Introduction: Narcolepsy is a rare sleep disorder with a complex clinical picture, which may affect the daily functioning of patients. Artificial intelligence (AI) has emerged as a promising tool in healthcare, potentially offering valuable support to patients. However, its accuracy in specific medical domains remains inadequately assessed. This study aimed to evaluate and compare the accuracy, completeness, and readability of responses from ChatGPT, Gemini, and Perplexity to queries about narcolepsy.

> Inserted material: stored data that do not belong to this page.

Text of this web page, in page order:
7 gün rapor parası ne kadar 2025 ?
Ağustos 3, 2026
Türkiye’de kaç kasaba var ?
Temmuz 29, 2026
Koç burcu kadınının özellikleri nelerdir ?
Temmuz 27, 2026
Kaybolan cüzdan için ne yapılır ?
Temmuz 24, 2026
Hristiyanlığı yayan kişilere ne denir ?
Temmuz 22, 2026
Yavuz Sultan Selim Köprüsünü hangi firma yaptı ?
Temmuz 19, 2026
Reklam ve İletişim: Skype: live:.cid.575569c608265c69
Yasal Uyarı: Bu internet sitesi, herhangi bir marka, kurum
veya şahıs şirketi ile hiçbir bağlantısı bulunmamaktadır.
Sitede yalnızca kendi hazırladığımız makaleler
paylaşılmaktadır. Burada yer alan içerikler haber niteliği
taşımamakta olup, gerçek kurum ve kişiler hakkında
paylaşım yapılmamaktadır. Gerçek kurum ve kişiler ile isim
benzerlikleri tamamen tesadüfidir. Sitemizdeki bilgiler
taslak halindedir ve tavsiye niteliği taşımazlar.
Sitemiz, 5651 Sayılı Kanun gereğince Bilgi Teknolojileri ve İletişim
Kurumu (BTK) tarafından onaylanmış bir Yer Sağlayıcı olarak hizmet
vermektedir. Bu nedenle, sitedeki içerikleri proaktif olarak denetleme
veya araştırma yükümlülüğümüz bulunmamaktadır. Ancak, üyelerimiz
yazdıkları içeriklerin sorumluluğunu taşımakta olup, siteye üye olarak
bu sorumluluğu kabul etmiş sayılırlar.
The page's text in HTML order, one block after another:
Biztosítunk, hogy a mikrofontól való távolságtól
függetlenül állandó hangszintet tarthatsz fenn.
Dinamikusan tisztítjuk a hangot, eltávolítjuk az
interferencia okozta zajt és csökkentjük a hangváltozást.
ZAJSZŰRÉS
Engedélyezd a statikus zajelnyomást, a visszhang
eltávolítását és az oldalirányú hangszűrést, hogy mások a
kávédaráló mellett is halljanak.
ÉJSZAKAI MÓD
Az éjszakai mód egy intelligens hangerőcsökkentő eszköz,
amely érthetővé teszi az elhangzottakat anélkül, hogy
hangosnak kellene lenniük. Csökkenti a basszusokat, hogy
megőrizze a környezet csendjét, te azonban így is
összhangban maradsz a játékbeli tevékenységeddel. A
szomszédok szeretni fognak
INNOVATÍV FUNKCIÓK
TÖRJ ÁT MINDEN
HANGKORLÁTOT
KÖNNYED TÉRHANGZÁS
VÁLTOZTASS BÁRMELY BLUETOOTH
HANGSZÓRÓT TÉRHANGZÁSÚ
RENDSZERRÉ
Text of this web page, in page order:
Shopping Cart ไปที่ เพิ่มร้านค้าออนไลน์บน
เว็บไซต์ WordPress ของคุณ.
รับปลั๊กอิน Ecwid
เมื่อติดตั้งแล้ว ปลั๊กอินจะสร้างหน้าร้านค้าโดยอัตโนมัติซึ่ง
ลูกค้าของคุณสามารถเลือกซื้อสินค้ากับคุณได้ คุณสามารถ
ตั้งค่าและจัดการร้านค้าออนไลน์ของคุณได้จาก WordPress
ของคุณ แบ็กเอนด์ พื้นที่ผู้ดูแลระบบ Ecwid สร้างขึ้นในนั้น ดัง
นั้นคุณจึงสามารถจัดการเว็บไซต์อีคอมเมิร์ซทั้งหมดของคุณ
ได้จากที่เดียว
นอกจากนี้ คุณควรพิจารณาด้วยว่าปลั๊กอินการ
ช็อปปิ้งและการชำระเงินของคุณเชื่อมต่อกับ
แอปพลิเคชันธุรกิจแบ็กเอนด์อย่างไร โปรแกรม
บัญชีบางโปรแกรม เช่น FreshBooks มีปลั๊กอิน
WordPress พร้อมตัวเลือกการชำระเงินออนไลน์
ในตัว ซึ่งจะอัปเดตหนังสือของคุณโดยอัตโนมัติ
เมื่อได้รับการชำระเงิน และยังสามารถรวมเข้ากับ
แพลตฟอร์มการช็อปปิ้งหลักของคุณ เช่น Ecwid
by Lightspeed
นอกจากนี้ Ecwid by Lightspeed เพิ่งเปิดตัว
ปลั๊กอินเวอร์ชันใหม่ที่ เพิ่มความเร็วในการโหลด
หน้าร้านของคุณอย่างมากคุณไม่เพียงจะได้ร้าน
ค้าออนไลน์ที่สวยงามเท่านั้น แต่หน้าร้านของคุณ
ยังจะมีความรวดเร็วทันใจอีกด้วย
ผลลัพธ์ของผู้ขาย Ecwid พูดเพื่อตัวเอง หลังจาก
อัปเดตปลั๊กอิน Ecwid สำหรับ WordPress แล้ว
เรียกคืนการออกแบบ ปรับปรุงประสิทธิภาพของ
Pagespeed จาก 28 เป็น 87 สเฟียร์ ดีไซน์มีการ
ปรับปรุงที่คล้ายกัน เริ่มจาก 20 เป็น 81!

Methods: This study was a cross-sectional study. A set of 28 common patient questions was selected and entered into the three chatbots. Responses were independently reviewed by three sleep physicians. Accuracy and completeness were rated on predefined 5-point and 3-point scales, respectively. Readability was evaluated using six validated formulas.

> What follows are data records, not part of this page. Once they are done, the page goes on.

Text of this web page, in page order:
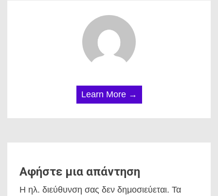
Learn More →
Αφήστε μια απάντηση
Η ηλ. διεύθυνση σας δεν δημοσιεύεται. Τα
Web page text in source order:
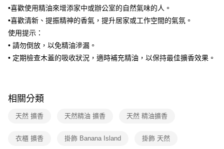
•喜歡使用精油來增添家中或辦公室的自然氣味的人。
•喜歡清新、提振精神的香氣，提升居家或工作空間的氣氛。
使用提示：
• 請勿倒放，以免精油滲漏。
• 定期檢查木蓋的吸收狀況，適時補充精油，以保持最佳擴香效果。
相關分類
天然 擴香 天然精油 擴香 天然 精油擴香
衣櫃 擴香 掛飾 Banana Island 掛飾 天然
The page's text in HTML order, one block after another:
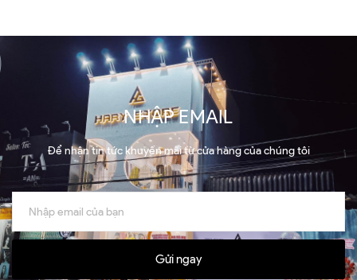
NHẬP EMAIL
Để nhận tin tức khuyến mãi từ cửa hàng của chúng tôi
Gửi ngay
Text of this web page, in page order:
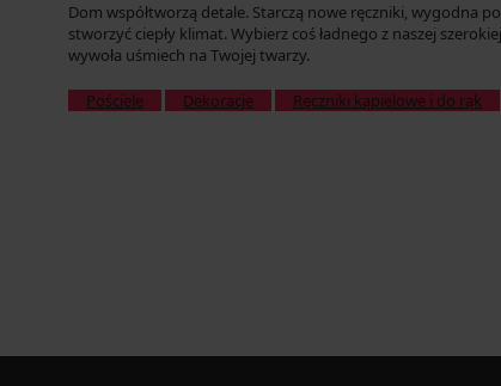
Dom współtworzą detale. Starczą nowe ręczniki, wygodna
stworzyć ciepły klimat. Wybierz coś ładnego z naszej
wywoła uśmiech na Twojej twarzy.
Pościele Dekoracje Ręczniki kąpielowe i do rąk
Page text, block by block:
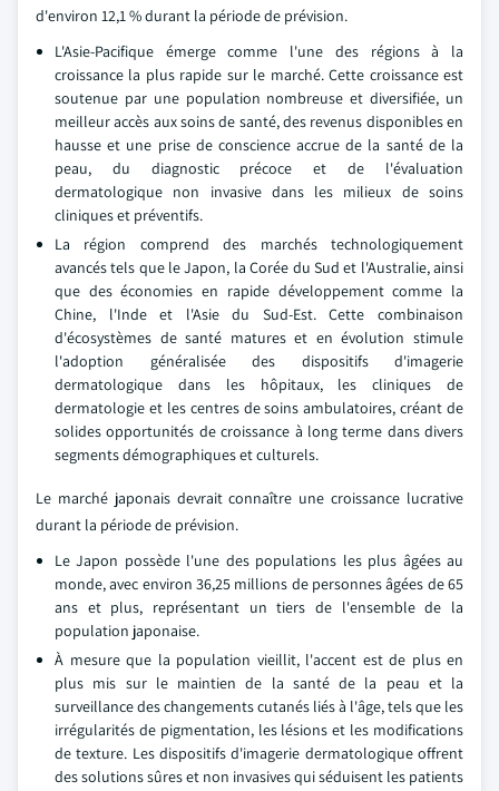
d'environ 12,1 % durant la période de prévision.
L'Asie-Pacifique émerge comme l'une des régions à la
croissance la plus rapide sur le marché. Cette croissance est
soutenue par une population nombreuse et diversifiée, un
meilleur accès aux soins de santé, des revenus disponibles en
hausse et une prise de conscience accrue de la santé de la
peau, du diagnostic précoce et de l'évaluation
dermatologique non invasive dans les milieux de soins
cliniques et préventifs.
La région comprend des marchés technologiquement
avancés tels que le Japon, la Corée du Sud et l'Australie, ainsi
que des économies en rapide développement comme la
Chine, l'Inde et l'Asie du Sud-Est. Cette combinaison
d'écosystèmes de santé matures et en évolution stimule
l'adoption généralisée des dispositifs d'imagerie
dermatologique dans les hôpitaux, les cliniques de
dermatologie et les centres de soins ambulatoires, créant de
solides opportunités de croissance à long terme dans divers
segments démographiques et culturels.
Le marché japonais devrait connaître une croissance lucrative
durant la période de prévision.
Le Japon possède l'une des populations les plus âgées au
monde, avec environ 36,25 millions de personnes âgées de 65
ans et plus, représentant un tiers de l'ensemble de la
population japonaise.
À mesure que la population vieillit, l'accent est de plus en
plus mis sur le maintien de la santé de la peau et la
surveillance des changements cutanés liés à l'âge, tels que les
irrégularités de pigmentation, les lésions et les modifications
de texture. Les dispositifs d'imagerie dermatologique offrent
des solutions sûres et non invasives qui séduisent les patients

Results: All chatbots showed median accuracy ranging from "more correct than incorrect" to "completely correct," with no significant performance differences. The topics with the lowest scores were "treatment and prognosis" for ChatGPT and Perplexity and "diagnosis" for Gemini. Gemini responses were significantly less complete compared to ChatGPT and Perplexity, with median completeness scores for ChatGPT and Perplexity ranging from "nearly complete" to "complete" and for Gemini ranging from "incomplete" to "nearly complete." All chatbots' responses required an advanced reading level, with Perplexity showing lower readability in five metrics.

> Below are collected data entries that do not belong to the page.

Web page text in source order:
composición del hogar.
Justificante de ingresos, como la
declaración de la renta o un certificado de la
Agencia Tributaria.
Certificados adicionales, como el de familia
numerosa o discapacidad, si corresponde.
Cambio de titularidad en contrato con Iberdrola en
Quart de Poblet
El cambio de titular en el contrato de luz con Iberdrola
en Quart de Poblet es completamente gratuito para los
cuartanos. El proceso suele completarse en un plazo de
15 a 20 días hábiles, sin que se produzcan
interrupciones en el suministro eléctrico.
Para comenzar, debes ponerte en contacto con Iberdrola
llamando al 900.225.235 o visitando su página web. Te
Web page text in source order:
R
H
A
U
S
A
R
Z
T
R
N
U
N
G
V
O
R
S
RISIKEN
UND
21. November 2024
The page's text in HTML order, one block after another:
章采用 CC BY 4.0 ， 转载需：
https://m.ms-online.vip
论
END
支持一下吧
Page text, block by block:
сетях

Conclusion: Our findings highlight the potential of AI chatbots to deliver mostly accurate responses to narcolepsy-related queries. However, these tools have limitations, including text accessibility, as the readability of the responses did not align with the recommended standards for health information. Therefore, their use should be integrated with appropriate guidance from healthcare professionals to avoid potential misunderstandings.

查看原文本刊更多论文

人工智能聊天机器人与嗜睡症：患者信息的是敌是友？

嗜睡症是一种罕见的睡眠障碍，临床表现复杂，可能影响患者的日常功能。人工智能已经成为医疗保健领域一个很有前途的工具，可能为患者提供有价值的支持。然而，其在特定医学领域的准确性仍未得到充分评估。本研究旨在评估和比较ChatGPT、Gemini和Perplexity对发作性睡病询问的回答的准确性、完整性和可读性。方法：横断面研究。选择了28个常见的患者问题并输入到三个聊天机器人中。回答由三位睡眠医生独立审查。准确性和完整性分别按照预先设定的5分制和3分制进行评定。使用六个经过验证的公式评估可读性。结果：所有聊天机器人的准确率中值范围从“比错误更正确”到“完全正确”，没有明显的性能差异。得分最低的话题是ChatGPT和Perplexity的“治疗和预后”，以及Gemini的“诊断”。与ChatGPT和Perplexity相比，双子座的回答明显不完整，ChatGPT和Perplexity的中位完整性评分从“几乎完成”到“完成”，双子座的评分从“不完整”到“几乎完成”。所有聊天机器人的回答都需要高级阅读水平，而Perplexity在五个指标上的可读性较低。结论：我们的研究结果突出了人工智能聊天机器人在回答嗜睡症相关问题方面的潜力。然而，这些工具有局限性，包括文本的可访问性，因为答复的可读性不符合卫生信息的建议标准。因此，它们的使用应与医疗保健专业人员的适当指导相结合，以避免潜在的误解。

本文章由计算机程序翻译，如有差异，请以英文原文为准。

求助全文

约1分钟内获得全文求助全文

来源期刊

European Neurology 医学-临床神经学

CiteScore

4.40

自引率

4.20%

发文量

审稿时长

4-8 weeks

期刊介绍： ''European Neurology'' publishes original papers, reviews and letters to the editor. Papers presented in this journal cover clinical aspects of diseases of the nervous system and muscles, as well as their neuropathological, biochemical, and electrophysiological basis. New diagnostic probes, pharmacological and surgical treatments are evaluated from clinical evidence and basic investigative studies. The journal also features original works and reviews on the history of neurology.